The difference is pretty simple to understand mathematically, See since the INITIAL exposed to risk was developed within the binomial framework, the lives who die have to be counted as exposed to risk until the end of the year of age (not the investigation), whereas the central exposed to risk is developed within the poisson framework, it only measures the total time under observation (the difference being if a life dies, the life is only counted as at risk until the moment of death). So to summarise
if we let ai be the latest of the time of entry into observation, the date of attaining age label x, or the beginning of the investigation, and let bi be the earliest of death, date of losing age label x or the end of the investigation, we see that the initial exposed to risk is,
Ex = Sum over all lives (1-ai) - Sum over LIVES WHO DO NOT DIE (1-bi)

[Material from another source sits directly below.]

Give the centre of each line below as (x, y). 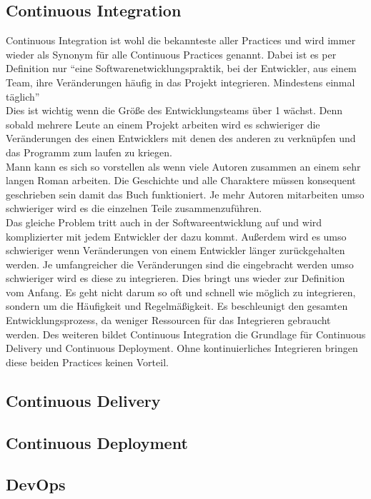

Whereas the central exposed to risk is
ExC = Sum over all lives (bi-ai)
Hopefully this should make some sense, intuitivley the initial exposed to risk really has no meaning, can only really be understood interms of the above equation.
The relationship between the two by assuming that on average deaths occur at age x+1/2. See by making this assumption we know that the length of time we will have to "add on" in respect of each death to the CENTRAL exposed to risk will be 1/2 for each death, since it has to be counted as exposed to risk until the end of the year of age. So this is where the Ex = 1/2dx + ExC comes from.